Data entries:
*** Begin section ***

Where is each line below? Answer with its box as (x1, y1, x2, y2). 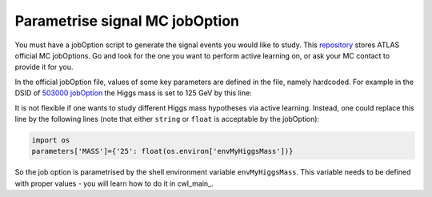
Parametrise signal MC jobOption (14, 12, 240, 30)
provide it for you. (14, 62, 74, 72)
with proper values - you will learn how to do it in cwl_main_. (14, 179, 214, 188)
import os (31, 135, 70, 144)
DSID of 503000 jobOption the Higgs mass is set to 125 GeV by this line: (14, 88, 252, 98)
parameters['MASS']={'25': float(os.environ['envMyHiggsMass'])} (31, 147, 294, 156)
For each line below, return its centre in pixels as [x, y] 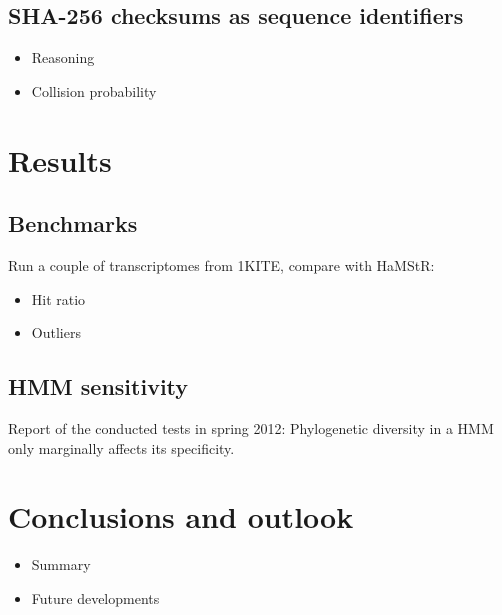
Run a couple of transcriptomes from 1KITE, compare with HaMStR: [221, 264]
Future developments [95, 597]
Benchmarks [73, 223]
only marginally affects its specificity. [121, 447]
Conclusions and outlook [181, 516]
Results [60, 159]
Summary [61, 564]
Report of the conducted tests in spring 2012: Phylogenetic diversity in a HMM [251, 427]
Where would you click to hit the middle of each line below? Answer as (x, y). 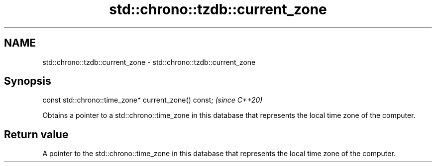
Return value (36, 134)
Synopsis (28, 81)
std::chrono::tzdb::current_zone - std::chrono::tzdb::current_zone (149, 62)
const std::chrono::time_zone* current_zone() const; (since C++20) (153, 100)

*** End section ***

> **Exercise**
Within the data above, filter for lines containing the word "chrono" and copy each one.

> **Response area**
std::chrono::tzdb::current_zone - std::chrono::tzdb::current_zone (149, 62)
const std::chrono::time_zone* current_zone() const; (since C++20) (153, 100)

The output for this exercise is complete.